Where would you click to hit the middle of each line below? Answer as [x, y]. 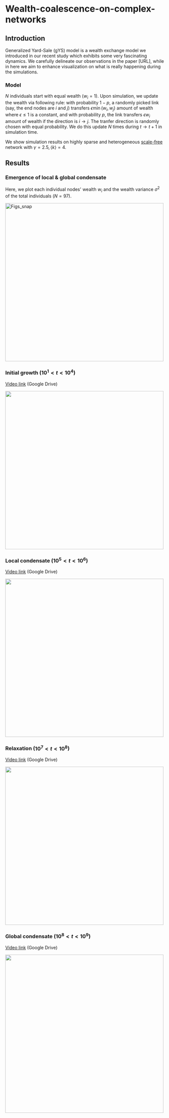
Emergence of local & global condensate [56, 177]
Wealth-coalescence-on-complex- [80, 9]
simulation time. [22, 132]
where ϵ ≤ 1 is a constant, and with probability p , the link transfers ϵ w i [78, 115]
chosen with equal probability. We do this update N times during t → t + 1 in [84, 127]
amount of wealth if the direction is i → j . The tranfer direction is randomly [82, 121]
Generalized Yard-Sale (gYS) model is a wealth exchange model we [76, 50]
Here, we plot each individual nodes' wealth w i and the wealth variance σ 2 [83, 189]
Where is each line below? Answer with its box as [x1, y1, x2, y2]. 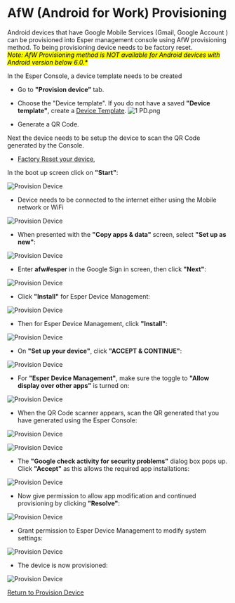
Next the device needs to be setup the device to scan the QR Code [7, 134, 201, 142]
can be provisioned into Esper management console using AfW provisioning [7, 35, 227, 44]
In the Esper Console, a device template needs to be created [7, 72, 182, 80]
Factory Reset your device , [17, 155, 96, 163]
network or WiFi [17, 202, 65, 212]
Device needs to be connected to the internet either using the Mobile [17, 195, 217, 204]
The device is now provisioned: [17, 561, 108, 569]
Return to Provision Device [7, 588, 84, 597]
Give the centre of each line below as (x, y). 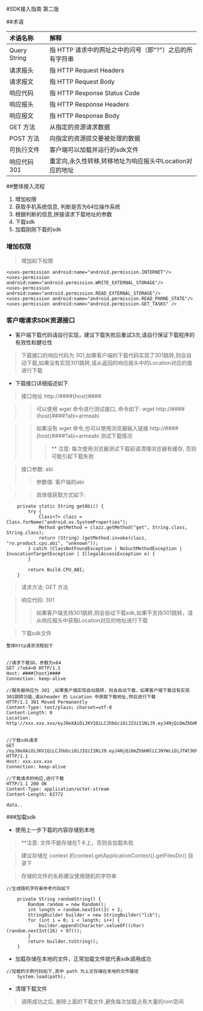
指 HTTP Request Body (82, 82)
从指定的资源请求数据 (80, 127)
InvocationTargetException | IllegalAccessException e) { (81, 554)
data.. (14, 805)
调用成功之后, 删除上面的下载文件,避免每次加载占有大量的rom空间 (102, 1001)
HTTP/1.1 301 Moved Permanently (47, 702)
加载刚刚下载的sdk (38, 229)
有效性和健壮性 (34, 342)
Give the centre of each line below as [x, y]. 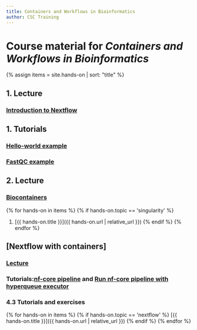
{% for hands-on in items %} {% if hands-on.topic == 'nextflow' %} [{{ [92, 315]
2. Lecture [25, 181]
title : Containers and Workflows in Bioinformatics [71, 11]
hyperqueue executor [38, 286]
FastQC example [30, 161]
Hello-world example [37, 146]
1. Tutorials [26, 129]
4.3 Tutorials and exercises [46, 302]
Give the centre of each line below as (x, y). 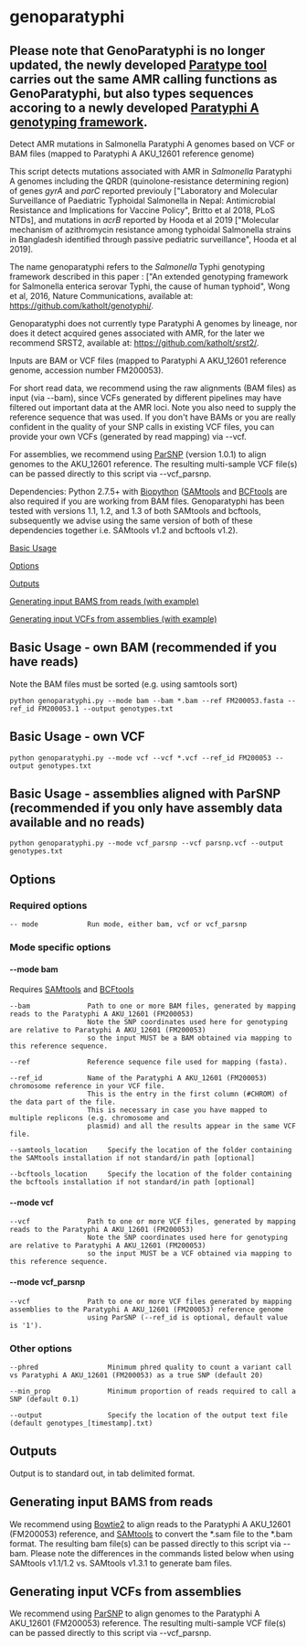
□ □ □ □ □ □ □
■ TASK REQUIREMENTS:
Using the data above, transcribe exactly the lines between those containing "Wealth-coalescence-on-complex- [80, 9]" and "Where is each", inclusive, and leave every picture behind.

■ RESULT OF THIS TASK:
Wealth-coalescence-on-complex- [80, 9]
simulation time. [22, 132]
where ϵ ≤ 1 is a constant, and with probability p , the link transfers ϵ w i [78, 115]
chosen with equal probability. We do this update N times during t → t + 1 in [84, 127]
amount of wealth if the direction is i → j . The tranfer direction is randomly [82, 121]
Generalized Yard-Sale (gYS) model is a wealth exchange model we [76, 50]
Here, we plot each individual nodes' wealth w i and the wealth variance σ 2 [83, 189]
Where is each line below? Answer with its box as [x1, y1, x2, y2]. 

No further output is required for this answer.